娄晓一看,当场火了:“死三胖,凭什么你的比我的干净?你给我说清楚!”
“哎哟,少爷,我是送你去认亲的,没必要也整那么惨吧?你越惨,越能试出他们是真心还是假意。我又不是你爸的亲儿子,不用演那么到位。”
三胖嬉皮笑脸地解释。
“不行,那件归你,这件归我。”
娄晓语气硬邦邦的。
“少爷,那件太小,我穿不上,那是专门给你留的。”
三胖苦着一张脸。
“我是少爷还是你是少爷?”
娄晓直接放大招,一句话堵死。
“行行行,你是少爷,你说了算。”
三胖耷拉着脑袋,认命了。
第二天正好是星期天。两个人收拾妥当,带上两个保镖,摸到了四合院附近的巷子里。
找了个没人的角落,两人开始换衣服。
娄晓套上那件,松松垮垮活像个大袍子。三胖硬撑了一下,根本塞不进去。没办法,只好又换回来。
换好之后,娄晓打发两个保镖先回酒店,吩咐他们在酒店等着,完事了他和三胖自己会回去。
三胖满脸都是得逞的坏笑,俩人拄着捡来的破棍子,一瘸一拐地走进了四合院。
进门就瞧见一个老大爷正蹲那儿摆弄一只破簸箕。
娄晓认出来了,这位就是算计界的祖宗——阎阜贵。他走过去问:“大爷,何雨柱住这儿吗?”

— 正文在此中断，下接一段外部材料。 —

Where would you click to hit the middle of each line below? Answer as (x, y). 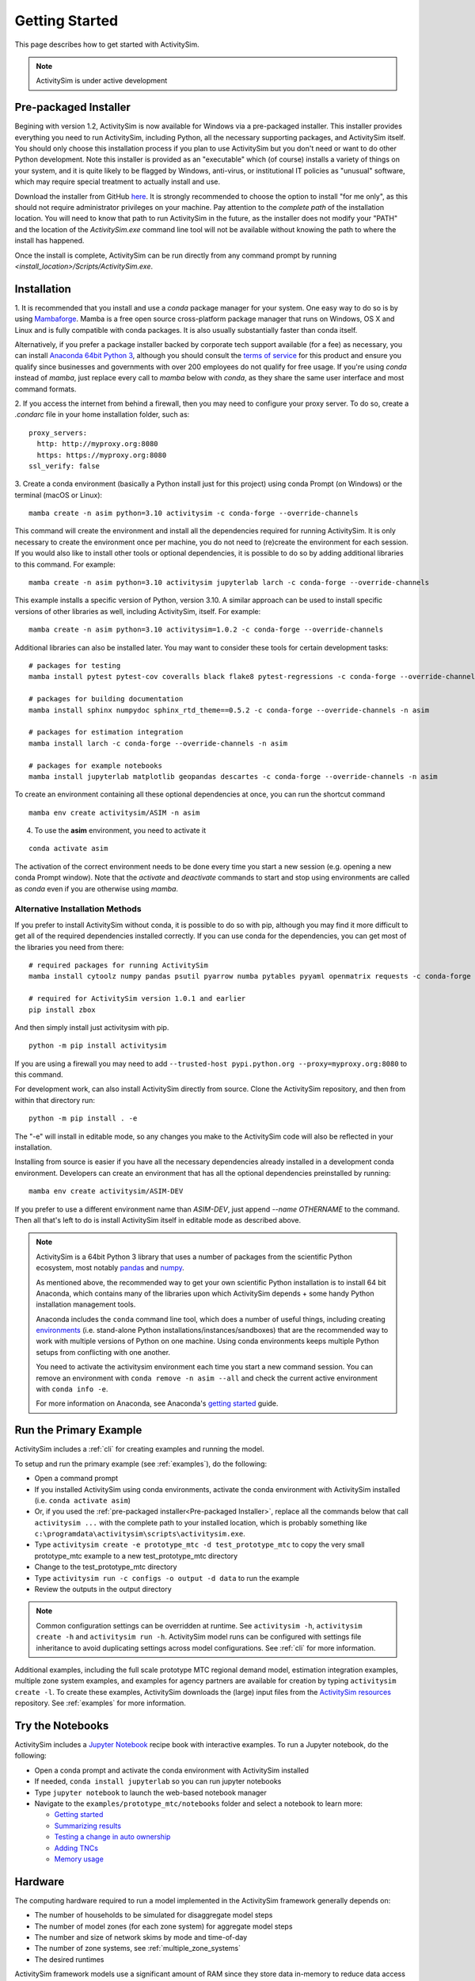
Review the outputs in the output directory (103, 1590)
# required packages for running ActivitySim (119, 965)
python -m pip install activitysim (98, 1046)
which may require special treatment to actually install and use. (118, 181)
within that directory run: (55, 1100)
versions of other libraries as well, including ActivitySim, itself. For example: (138, 611)
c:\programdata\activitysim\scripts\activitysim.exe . (140, 1534)
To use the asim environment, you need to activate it (120, 830)
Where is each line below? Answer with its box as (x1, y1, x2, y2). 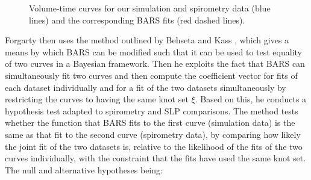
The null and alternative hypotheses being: (5, 163, 163, 176)
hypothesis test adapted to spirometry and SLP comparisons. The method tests (5, 104, 298, 117)
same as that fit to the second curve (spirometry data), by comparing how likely (5, 128, 301, 140)
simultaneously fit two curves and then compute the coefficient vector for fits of (5, 69, 298, 81)
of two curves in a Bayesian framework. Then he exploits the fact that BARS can (5, 57, 305, 70)
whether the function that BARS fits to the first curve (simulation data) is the (5, 116, 295, 129)
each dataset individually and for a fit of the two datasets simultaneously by (5, 81, 286, 93)
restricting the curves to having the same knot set (5, 93, 189, 105)
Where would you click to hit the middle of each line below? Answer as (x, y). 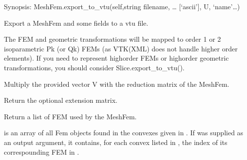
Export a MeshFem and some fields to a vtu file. (76, 23)
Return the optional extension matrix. (61, 100)
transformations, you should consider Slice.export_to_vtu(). (94, 67)
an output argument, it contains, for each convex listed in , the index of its (116, 142)
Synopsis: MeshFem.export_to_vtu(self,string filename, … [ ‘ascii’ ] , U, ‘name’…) (122, 6)
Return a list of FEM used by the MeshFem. (70, 116)
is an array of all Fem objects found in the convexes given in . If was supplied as (124, 133)
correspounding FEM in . (42, 152)
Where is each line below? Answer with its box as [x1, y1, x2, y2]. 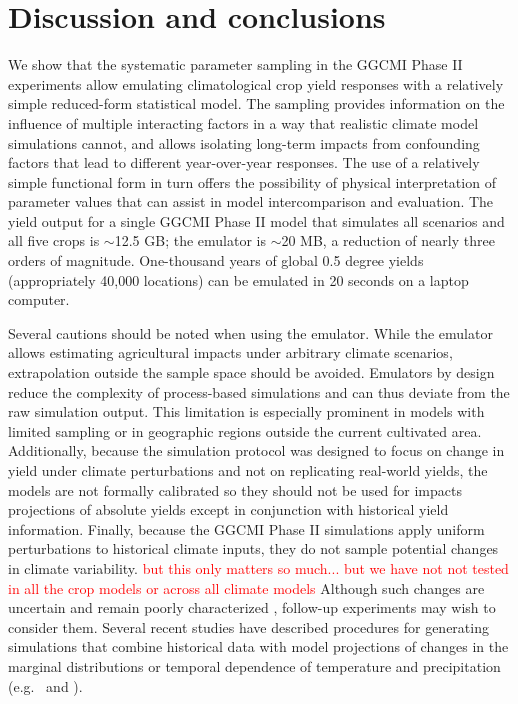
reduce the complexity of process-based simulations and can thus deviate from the [8, 381, 510, 402]
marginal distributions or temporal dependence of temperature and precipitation [8, 655, 501, 676]
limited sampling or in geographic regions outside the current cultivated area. [8, 420, 482, 441]
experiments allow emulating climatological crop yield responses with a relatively [8, 73, 504, 94]
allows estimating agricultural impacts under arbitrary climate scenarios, [8, 342, 453, 363]
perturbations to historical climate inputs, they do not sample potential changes [8, 538, 499, 559]
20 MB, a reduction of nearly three [281, 230, 495, 251]
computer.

阎阜贵抬头一看,是两个要饭的,问话的是年纪小点那个。
“去去去,到别处要,我们这没饭给你。”
阎阜贵挥手赶人。
“大爷,我不是要饭的,我来找何雨柱。”
娄晓又说了一遍。
“你找何雨柱?你谁啊?找他干什么?”
阎阜贵眼神里全是疑惑。
他觉得这小孩眼熟,可就是死活想不起来是谁。
“我是他儿子,落了难,过来投奔他。大爷,您帮帮忙。”
娄晓装出一副快哭出来的模样。
“傻柱的儿子?对对对,我说怎么这么像!怪不得,怪不得。孩子,你妈是谁啊?”
阎阜贵嗓门一下子拔高了。
阎阜贵心里那个激动啊,前儿个傻柱还笑话他来着,这下可让他逮着机会了。
他得赶紧去找孩子他妈,好好给傻柱宣扬宣扬他那点破事儿。
“老爷爷,我妈叫娄晓娥。”
小孩子仰头说道。
“啥?娄晓娥?你说你是娄晓娥的儿子?”
阎阜贵的声音一下拔高了。
乖乖,他还以为是傻柱在外面搞出来的野种呢,结果居然是娄晓娥的崽。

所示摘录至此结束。